[Your task]
Only a number is wanted here: how many lines in the entries below contain the word "amet".

*** Opening Stored data ***

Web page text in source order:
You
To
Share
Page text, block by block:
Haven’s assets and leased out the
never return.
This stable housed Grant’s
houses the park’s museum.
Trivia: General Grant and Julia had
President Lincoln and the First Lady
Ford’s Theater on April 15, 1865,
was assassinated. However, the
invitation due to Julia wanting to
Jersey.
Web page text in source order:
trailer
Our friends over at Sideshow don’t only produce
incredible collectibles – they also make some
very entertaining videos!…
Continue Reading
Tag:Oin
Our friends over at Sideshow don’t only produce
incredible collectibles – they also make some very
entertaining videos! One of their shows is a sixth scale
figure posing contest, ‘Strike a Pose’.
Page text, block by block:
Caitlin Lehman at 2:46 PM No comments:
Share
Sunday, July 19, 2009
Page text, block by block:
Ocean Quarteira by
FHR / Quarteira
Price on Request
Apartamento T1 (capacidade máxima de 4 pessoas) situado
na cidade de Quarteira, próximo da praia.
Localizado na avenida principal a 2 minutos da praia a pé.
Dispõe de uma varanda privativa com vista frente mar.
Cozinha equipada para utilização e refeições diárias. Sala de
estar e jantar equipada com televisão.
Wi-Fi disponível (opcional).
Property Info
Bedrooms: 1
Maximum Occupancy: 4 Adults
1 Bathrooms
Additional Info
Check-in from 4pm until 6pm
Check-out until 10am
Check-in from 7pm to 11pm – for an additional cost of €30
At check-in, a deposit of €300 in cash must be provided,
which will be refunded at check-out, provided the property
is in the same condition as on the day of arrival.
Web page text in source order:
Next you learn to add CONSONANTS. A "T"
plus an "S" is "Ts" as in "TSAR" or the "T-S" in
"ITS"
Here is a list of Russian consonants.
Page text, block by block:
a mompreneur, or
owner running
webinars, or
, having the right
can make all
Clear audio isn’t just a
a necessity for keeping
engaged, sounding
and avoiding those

*** Closing Stored data ***
*** Opening Stored data ***

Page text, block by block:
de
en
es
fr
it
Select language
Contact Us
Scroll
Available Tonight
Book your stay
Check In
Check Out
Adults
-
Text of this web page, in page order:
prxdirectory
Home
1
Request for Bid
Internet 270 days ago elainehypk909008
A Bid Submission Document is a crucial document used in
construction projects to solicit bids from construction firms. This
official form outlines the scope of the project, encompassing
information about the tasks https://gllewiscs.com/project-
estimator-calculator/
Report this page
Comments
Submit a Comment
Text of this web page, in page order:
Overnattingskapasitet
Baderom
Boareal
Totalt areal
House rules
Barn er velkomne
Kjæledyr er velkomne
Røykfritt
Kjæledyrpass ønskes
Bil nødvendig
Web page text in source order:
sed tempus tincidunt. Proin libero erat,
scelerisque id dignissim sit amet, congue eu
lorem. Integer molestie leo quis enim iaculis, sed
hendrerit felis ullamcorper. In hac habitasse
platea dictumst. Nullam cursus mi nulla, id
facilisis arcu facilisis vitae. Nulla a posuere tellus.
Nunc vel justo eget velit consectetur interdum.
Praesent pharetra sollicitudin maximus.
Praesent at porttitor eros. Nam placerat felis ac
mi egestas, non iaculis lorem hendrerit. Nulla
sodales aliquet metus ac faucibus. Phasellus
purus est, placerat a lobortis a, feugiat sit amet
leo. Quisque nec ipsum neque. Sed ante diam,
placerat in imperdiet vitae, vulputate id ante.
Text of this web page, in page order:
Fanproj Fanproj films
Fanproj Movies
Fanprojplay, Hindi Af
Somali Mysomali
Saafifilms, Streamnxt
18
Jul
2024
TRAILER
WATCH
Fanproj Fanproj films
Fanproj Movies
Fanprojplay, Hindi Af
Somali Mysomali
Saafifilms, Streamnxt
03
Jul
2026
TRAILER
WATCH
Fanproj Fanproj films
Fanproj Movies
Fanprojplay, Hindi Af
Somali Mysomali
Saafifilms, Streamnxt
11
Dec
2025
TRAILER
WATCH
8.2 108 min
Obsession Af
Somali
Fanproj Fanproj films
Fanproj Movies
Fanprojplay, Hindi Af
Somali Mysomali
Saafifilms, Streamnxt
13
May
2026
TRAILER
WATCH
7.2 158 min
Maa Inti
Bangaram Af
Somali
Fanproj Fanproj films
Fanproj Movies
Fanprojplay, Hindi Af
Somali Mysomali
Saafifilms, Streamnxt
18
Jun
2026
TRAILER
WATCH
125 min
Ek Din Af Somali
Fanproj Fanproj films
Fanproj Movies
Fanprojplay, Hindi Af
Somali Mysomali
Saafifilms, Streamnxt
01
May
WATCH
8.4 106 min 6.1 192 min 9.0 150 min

*** Closing Stored data ***

[Result]
2